### [Task brief]
Reproduce exactly, from the line containing "features, but for", every line down to the end of the data below.

Data shown below:

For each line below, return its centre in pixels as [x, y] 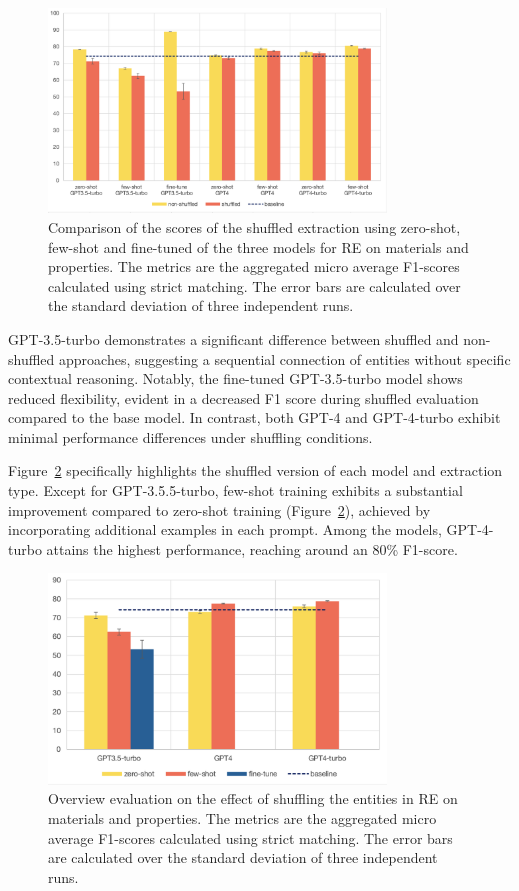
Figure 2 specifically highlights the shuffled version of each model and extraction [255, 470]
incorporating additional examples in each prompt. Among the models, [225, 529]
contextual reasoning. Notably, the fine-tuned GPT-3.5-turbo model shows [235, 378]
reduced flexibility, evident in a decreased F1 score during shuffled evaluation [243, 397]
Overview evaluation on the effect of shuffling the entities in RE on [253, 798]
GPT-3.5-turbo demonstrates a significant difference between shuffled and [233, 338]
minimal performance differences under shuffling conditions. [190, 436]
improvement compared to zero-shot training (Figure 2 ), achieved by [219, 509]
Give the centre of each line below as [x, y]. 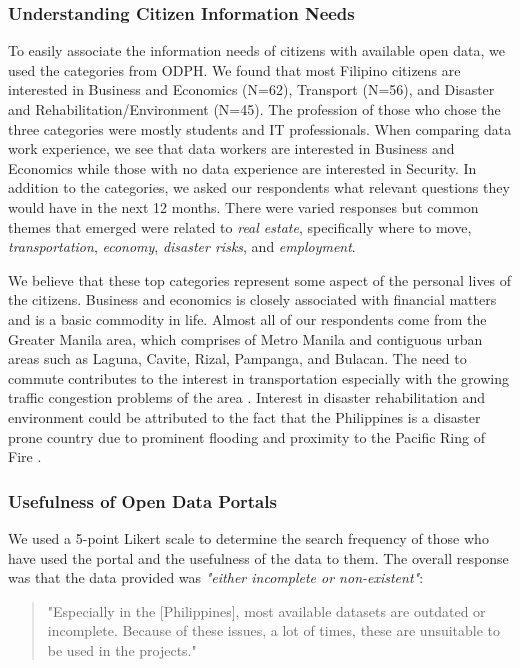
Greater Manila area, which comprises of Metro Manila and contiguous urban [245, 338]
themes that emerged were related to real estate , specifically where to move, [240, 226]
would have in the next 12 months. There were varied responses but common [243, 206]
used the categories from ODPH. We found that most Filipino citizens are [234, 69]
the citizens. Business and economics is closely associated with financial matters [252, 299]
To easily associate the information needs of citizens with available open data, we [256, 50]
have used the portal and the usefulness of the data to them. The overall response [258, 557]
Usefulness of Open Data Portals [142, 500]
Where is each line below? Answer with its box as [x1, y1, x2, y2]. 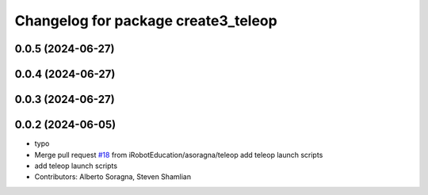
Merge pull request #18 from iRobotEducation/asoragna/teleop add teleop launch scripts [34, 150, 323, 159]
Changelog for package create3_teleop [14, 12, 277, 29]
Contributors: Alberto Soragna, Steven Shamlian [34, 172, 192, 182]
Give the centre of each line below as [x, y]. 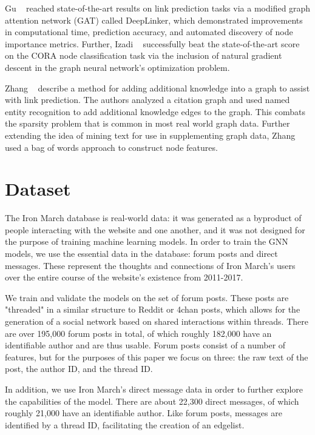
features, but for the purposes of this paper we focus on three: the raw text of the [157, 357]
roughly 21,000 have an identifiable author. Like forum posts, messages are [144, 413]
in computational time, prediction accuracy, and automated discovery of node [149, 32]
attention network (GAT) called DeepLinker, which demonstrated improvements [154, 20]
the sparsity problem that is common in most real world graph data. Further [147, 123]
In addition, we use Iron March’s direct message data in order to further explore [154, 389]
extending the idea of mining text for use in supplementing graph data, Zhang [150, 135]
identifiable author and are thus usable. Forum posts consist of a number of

End of Data shown.

### [Solution to the problem]
features, but for the purposes of this paper we focus on three: the raw text of the [157, 357]
roughly 21,000 have an identifiable author. Like forum posts, messages are [144, 413]
in computational time, prediction accuracy, and automated discovery of node [149, 32]
attention network (GAT) called DeepLinker, which demonstrated improvements [154, 20]
the sparsity problem that is common in most real world graph data. Further [147, 123]
In addition, we use Iron March’s direct message data in order to further explore [154, 389]
extending the idea of mining text for use in supplementing graph data, Zhang [150, 135]
identifiable author and are thus usable. Forum posts consist of a number of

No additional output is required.